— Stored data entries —
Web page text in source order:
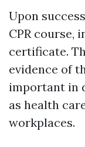
Upon
CPR course,
certificate.
evidence of
important in
as health
workplaces.
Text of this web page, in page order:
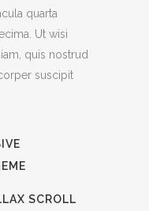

— What is expected —
Reproduce the records in full, exactly as they appear, and show none of the pictures.

— Solution —
Web page text in source order:
Upon
CPR course,
certificate.
evidence of
important in
as health
workplaces.
Text of this web page, in page order:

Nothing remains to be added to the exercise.